Items from a dataset:
◆ ◆ ◆

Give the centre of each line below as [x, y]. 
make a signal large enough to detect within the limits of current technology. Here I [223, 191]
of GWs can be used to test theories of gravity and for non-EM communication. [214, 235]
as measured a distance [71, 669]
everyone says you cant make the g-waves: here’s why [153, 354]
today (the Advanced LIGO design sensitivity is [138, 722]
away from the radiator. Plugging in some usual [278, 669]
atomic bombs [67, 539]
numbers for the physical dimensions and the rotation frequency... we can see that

◆ ◆ ◆

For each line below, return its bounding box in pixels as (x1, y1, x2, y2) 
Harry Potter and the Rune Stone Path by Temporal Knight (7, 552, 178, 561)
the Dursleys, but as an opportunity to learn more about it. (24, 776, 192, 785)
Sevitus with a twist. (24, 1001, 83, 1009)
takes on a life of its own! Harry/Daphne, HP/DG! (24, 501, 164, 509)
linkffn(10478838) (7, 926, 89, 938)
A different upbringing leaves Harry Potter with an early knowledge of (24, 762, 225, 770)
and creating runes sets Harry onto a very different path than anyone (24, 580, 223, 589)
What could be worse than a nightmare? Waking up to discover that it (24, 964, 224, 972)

◆ ◆ ◆

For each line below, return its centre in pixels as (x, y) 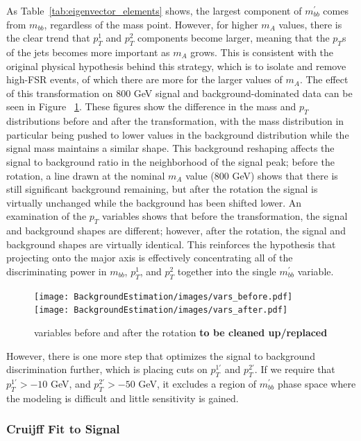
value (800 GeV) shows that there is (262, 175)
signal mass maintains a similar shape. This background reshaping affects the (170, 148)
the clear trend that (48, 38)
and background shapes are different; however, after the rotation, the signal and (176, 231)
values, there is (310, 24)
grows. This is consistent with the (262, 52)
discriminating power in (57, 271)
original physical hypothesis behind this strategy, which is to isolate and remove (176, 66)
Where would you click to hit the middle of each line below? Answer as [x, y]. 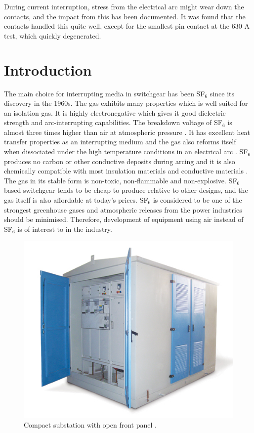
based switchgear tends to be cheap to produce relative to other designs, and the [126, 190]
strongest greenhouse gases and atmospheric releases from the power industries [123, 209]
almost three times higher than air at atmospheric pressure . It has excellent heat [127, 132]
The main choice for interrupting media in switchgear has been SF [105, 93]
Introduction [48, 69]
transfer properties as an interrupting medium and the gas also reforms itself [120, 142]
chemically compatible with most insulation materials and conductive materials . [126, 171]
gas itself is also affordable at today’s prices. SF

◆ ◆ ◆

What the task asks: Retype the entries above exactly, but only from the line containing "as measured a distance [71, 669]" through the line containing "numbers for the", both included.

Finished exercise:
as measured a distance [71, 669]
everyone says you cant make the g-waves: here’s why [153, 354]
today (the Advanced LIGO design sensitivity is [138, 722]
away from the radiator. Plugging in some usual [278, 669]
atomic bombs [67, 539]
numbers for the physical dimensions and the rotation frequency... we can see that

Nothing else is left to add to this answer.